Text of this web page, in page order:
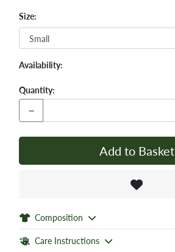
Size:
Availability:
Quantity:
−
Add to Basket
Composition
Care Instructions
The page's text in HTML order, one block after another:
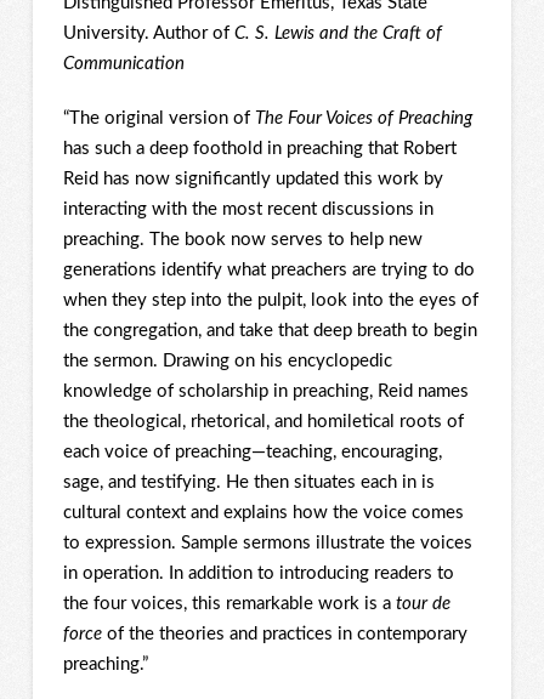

*-*-*

What to do: Your copy of the records must match them exactly, except that no pictures appear in it.

Solution:
Text of this web page, in page order:
Size:
Availability:
Quantity:
−
Add to Basket
Composition
Care Instructions
The page's text in HTML order, one block after another:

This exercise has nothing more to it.